# ssh login uid=0?

## mansonmuni

I'm looking at my log and it says I'm logging in as uid=0.  I thought that was the root uid.  I'm logging in as a regular user who's primary group is 'users'.  When I su, it shows my uid as 500, which is correct.  Why does it show uid=0 when I log in through ssh?  Is this normal?  

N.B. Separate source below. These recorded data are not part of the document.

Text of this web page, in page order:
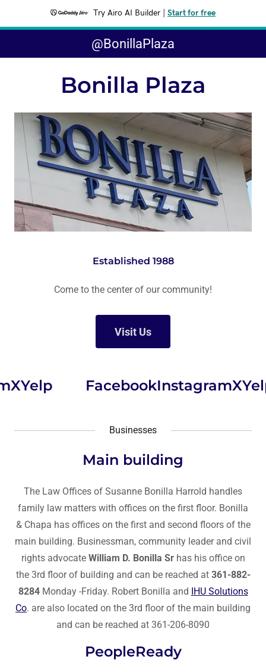
Try Airo AI Builder Start for free
@BonillaPlaza
Bonilla Plaza
Established 1988
Come to the center of our community!
Visit Us
Yelp FacebookInstagramXYelp
Businesses
Main building
The Law Offices of Susanne Bonilla Harrold handles
family law matters with offices on the first floor. Bonilla
& Chapa has offices on the first and second floors of the
main building. Businessman, community leader and civil
rights advocate William D. Bonilla Srhas his office on
the 3rd floor of building and can be reached at 361-882-
8284Monday -Friday. Robert Bonilla and IHU Solutions
Co. are also located on the 3rd floor of the main building
and can be reached at 361-206-8090
PeopleReady
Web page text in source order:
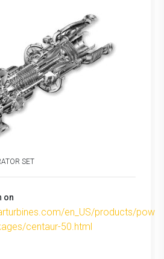
SET
on
en_US/products/
centaur-50.html
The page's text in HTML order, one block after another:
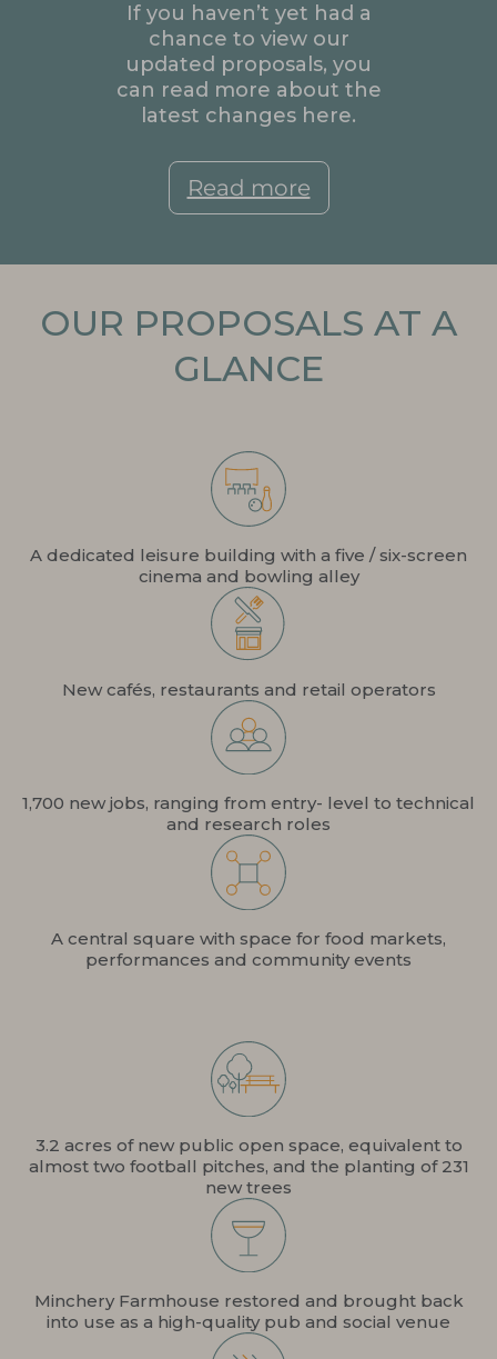
If you haven’t yet had a
chance to view our
updated proposals, you
can read more about the
latest changes here.
Read more
OUR PROPOSALS AT A
GLANCE
A dedicated leisure building with a five / six-screen
cinema and bowling alley
New cafés, restaurants and retail operators
1,700 new jobs, ranging from entry- level to technical
and research roles
A central square with space for food markets,
performances and community events
3.2 acres of new public open space, equivalent to
almost two football pitches, and the planting of 231
new trees
Minchery Farmhouse restored and brought back
into use as a high-quality pub and social venue
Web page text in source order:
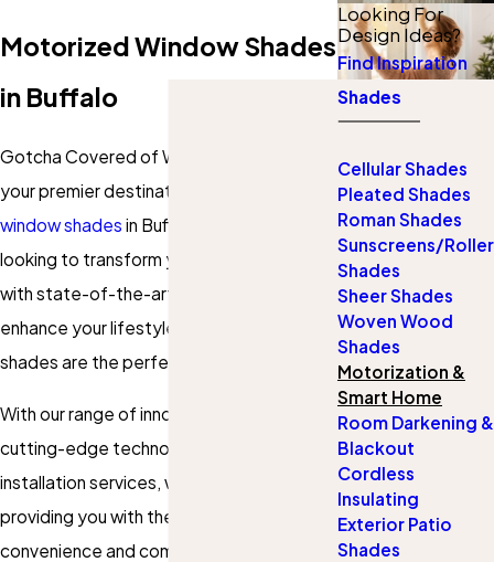
Motorized Window Shades
in Buffalo
Gotcha Covered of Western New York,
your premier destination for
window shades in Buffalo, NY. If you're
looking to transform your living spaces
with state-of-the-art automation and
enhance your lifestyle, our motorized
shades are the perfect solution.
With our range of innovative products,
cutting-edge technology, and expert
installation services, we are committed to
providing you with the utmost
convenience and comfort in your home or
Looking For
Design Ideas?
Find Inspiration
Shades
Cellular Shades
Pleated Shades
Roman Shades
Sunscreens/Roller
Shades
Sheer Shades
Woven Wood
Shades
Motorization &
Smart Home
Room Darkening &
Blackout
Cordless
Insulating
Exterior Patio
Shades
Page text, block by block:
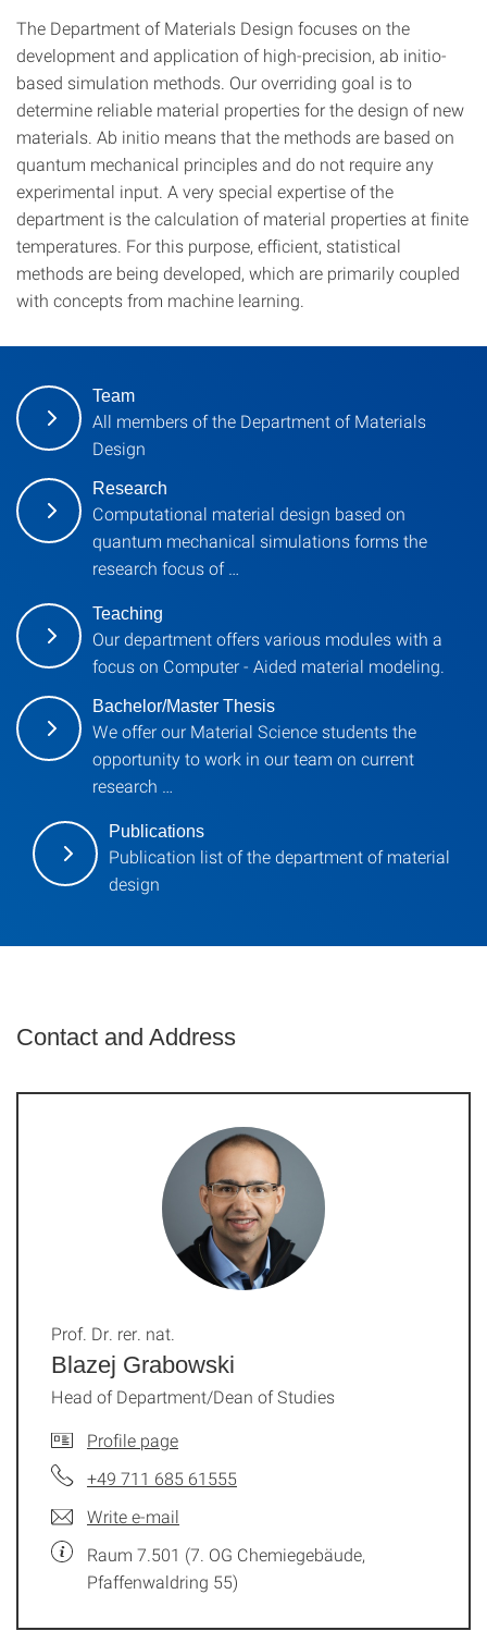
The Department of Materials Design focuses on the
development and application of high-precision, ab initio-
based simulation methods. Our overriding goal is to
determine reliable material properties for the design of new
materials. Ab initio means that the methods are based on
quantum mechanical principles and do not require any
experimental input. A very special expertise of the
department is the calculation of material properties at finite
temperatures. For this purpose, efficient, statistical
methods are being developed, which are primarily coupled
with concepts from machine learning.
Team
All members of the Department of Materials
Design
Research
Computational material design based on
quantum mechanical simulations forms the
research focus of …
Teaching
Our department offers various modules with a
focus on Computer - Aided material modeling.
Bachelor/Master Thesis
We offer our Material Science students the
opportunity to work in our team on current
research …
Publications
Publication list of the department of material
design
Contact and Address
Blazej Grabowski
Prof. Dr. rer. nat.
Head of Department/Dean of Studies
Profile page
+49 711 685 61555
Write e-mail
Raum 7.501 (7. OG Chemiegebäude,
Pfaffenwaldring 55)

Also, my box is under constant attack, shortly after I open up services for ssh.  I notice that they are targeting various ports, but I thought ssh used port 22.  I'm very much a novice in networking, so could someone please explain to me why sshd is accepting connections on other ports.  Or is it?  It is allowing attackers to attempt logins, so I'm assuming that they would be allowed if they provided the correct info.  Is that correct, and if so, then why on the other ports if ssh is using port 22?

----------

## bunder

hello...

where does it say that you're logging in as uid 0?  you mean this?

 *Quote:*   

> Dec 10 22:23:12 shell sshd[23180]: pam_unix(sshd:session): session opened for user chris by (uid=0)

 

or perhaps this?

 *Quote:*   

> $ id
> 
> uid=1001(chris) gid=100(users) groups=10(wheel),16(cron),18(audio),19(cdrom),27(video),80(cdrw),85(usb),100(users),250(portage),1003(vmware),1005(wireshark)

 

both are fine.

as to your question about network attacks, you're probably getting the random traffic associated with plugging a host into the internet (but there are ssh bots who want to make you join their botnet).  ssh should only be using one port, and if you didn't change it, that should be tcp/22.  as for them being able to authenticate, yes, if they have the correct info they will log in.  there are ways around that, by using /etc/security/access.conf or key-based logins, or limiting access to the ssh port by firewall acl.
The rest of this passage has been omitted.